Democrats worry whether the damage from the fight might hurt their party in the fall campaign.
If nothing else, the final week of the campaigns in Texas and Ohio showed much tougher tactics, leading Democrats to wonder how much damage the party could suffer, especially as the Republicans are settled on McCain as their nominee.
"We know no matter what, this race is going to Pennsylvania and it's even more likely this could go all through June," Democratic strategist Mary Anne Marsh said. "We've never seen anything like this."
Wyoming will hold caucuses Saturday, and Mississippi has a primary Tuesday. But neither is likely to reshape the essential dynamic of the contest.
Although she's claiming momentum and the label of "comeback kid," Clinton faces an uphill climb. Unless she gets roughly 60 percent of the delegates in each of the upcoming contests, she cannot catch Obama, who leads by about 100 delegates. That has led some to say she should bow out of the race.
That seemed unlikely Tuesday night. At a raucous victory party in Ohio's capital city, the New York senator told a ballroom full of backers, "As Ohio goes, so goes the nation. Well, this nation's coming back and so is this campaign."
On Tuesday, voters responded as they have throughout the campaign, turning out in record numbers.
In Ohio, they braved raw, late-winter weather, including freezing rain in the north and flood warnings across most of the state. Citing the conditions, and a shortage of paper ballots in some precincts, state officials went to court to extend the polling hours in several places.
Obama, bidding to become the nation's first black president, entered the day with 12 consecutive victories and hoped to force Clinton from the race by taking Ohio and Texas. A combination of factors helped push Clinton in the winner's circle, political observers said, and most occurred in the last few days before the primaries. Not only did she consistently emphasize national security and experience, but she portrayed Obama as weak and out of his league when it came to serious foreign policy and security issues.
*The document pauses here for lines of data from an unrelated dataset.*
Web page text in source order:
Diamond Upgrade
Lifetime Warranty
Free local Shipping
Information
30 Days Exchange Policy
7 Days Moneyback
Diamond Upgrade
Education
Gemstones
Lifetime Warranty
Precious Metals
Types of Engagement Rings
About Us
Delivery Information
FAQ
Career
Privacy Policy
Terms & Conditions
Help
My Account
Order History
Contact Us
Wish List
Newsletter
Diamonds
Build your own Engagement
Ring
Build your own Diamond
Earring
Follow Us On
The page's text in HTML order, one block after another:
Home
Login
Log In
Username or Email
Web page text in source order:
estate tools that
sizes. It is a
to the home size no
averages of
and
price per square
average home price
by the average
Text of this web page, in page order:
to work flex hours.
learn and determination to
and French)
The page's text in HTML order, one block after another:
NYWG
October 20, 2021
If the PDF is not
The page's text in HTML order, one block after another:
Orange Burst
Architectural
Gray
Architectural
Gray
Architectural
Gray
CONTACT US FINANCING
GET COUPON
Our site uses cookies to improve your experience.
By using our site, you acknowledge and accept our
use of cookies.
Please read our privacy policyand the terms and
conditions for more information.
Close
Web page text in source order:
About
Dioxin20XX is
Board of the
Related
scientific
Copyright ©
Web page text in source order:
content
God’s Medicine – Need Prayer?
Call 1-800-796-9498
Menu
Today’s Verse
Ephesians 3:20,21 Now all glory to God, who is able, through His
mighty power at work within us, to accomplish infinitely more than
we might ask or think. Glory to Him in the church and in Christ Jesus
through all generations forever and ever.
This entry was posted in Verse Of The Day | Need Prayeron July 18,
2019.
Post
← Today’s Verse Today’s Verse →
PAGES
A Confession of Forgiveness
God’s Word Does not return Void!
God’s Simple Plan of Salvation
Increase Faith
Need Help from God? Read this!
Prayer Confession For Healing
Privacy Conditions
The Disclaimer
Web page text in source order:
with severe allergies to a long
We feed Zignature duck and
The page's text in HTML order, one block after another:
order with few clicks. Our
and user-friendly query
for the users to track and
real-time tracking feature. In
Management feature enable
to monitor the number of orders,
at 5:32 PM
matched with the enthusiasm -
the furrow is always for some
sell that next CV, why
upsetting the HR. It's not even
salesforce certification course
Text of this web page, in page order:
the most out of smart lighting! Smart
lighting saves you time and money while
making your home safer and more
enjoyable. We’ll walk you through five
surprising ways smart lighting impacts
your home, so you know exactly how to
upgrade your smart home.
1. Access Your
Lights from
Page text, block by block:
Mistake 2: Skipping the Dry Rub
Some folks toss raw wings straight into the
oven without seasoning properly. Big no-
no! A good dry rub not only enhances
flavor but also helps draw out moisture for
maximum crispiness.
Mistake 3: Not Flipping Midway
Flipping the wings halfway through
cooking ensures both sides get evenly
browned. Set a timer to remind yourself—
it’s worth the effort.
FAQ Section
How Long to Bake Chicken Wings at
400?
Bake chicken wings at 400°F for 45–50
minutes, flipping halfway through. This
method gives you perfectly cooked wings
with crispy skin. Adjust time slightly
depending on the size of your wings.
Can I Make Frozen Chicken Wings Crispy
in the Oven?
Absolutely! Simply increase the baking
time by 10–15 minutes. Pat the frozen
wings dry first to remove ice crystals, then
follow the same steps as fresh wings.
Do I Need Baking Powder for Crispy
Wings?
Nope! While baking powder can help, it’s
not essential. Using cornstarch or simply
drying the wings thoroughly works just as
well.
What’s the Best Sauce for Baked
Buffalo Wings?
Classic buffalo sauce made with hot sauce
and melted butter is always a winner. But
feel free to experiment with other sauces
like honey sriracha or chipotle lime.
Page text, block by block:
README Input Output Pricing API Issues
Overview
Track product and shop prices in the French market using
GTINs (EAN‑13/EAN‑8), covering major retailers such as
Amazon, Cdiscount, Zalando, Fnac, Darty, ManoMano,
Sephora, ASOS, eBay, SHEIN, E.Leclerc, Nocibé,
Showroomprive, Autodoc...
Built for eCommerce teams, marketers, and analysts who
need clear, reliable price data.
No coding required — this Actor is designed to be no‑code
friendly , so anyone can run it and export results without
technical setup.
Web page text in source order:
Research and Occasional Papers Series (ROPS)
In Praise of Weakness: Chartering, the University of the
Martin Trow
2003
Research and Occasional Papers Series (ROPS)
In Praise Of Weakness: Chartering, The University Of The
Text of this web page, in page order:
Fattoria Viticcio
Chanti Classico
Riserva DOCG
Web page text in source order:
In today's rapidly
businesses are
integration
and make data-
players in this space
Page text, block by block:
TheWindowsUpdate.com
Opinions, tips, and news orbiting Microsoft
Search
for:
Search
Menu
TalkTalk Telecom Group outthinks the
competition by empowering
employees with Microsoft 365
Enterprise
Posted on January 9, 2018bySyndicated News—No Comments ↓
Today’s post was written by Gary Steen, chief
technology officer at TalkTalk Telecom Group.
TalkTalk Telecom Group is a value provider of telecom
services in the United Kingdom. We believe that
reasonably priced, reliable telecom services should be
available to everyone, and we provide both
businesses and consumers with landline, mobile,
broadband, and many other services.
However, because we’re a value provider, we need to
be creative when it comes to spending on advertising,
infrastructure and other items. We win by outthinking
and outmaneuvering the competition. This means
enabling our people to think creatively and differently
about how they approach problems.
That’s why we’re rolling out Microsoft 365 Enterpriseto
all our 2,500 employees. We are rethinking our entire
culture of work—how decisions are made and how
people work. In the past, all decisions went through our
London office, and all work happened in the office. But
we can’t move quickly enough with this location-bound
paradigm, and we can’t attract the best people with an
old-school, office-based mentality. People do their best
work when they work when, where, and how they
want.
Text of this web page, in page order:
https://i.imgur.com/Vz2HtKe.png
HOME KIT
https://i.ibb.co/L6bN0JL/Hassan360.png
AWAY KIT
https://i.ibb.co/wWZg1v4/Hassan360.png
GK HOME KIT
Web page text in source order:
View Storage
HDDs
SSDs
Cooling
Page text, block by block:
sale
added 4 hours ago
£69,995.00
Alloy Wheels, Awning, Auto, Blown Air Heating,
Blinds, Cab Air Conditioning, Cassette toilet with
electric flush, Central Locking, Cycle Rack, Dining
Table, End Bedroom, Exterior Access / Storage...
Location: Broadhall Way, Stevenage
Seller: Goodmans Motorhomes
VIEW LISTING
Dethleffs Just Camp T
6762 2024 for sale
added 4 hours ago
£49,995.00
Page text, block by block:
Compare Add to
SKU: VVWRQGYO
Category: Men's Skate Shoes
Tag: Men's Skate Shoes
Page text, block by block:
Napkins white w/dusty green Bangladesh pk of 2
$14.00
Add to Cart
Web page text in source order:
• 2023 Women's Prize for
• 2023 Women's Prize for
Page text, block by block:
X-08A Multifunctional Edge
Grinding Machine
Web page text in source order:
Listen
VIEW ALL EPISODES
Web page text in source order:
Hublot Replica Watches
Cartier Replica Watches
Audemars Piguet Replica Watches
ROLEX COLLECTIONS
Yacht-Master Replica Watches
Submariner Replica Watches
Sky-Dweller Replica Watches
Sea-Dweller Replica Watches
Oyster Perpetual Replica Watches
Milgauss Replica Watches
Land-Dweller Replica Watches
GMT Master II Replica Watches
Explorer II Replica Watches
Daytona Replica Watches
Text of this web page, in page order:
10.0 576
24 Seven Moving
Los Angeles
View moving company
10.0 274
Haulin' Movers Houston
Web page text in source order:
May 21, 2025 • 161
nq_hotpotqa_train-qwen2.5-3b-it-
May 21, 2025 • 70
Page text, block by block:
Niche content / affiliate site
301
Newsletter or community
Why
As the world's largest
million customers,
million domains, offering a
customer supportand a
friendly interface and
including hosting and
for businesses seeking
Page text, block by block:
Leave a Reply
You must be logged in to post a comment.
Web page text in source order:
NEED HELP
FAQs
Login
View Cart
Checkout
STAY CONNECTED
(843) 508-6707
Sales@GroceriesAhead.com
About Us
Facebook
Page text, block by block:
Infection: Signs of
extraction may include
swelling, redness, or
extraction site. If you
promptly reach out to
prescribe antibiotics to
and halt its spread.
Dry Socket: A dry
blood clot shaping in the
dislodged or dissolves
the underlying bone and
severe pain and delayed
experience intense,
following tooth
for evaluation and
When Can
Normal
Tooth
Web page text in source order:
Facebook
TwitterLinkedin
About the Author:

Additionally, her campaign hammered Obama on his relationship with friend and fundraiser Tony Rezko, whose trial in Chicago on political corruption charges started Monday.
Daron Shaw, a political scientist at the University of Texas and a former Bush campaign adviser, said exit polling indicated that most undecided voters broke for her in the three days leading up to Tuesday's vote.
"It looks like her campaign was able to make big gains at the end," Shaw said.
Getting Obama on the defensive for the first time in the campaign is likely just the opening act for the political battle ahead.
The candidates head into the Wyoming caucus Saturday, where Obama has an edge because his strong grass-roots organization has proved nearly unbeatable in caucus states. On Tuesday is Mississippi, which has a large number of African-American voters who have consistently backed Obama.
Compiled from Los Angeles Times, The Associated Press, Denver Post and McClatchy Newspapers.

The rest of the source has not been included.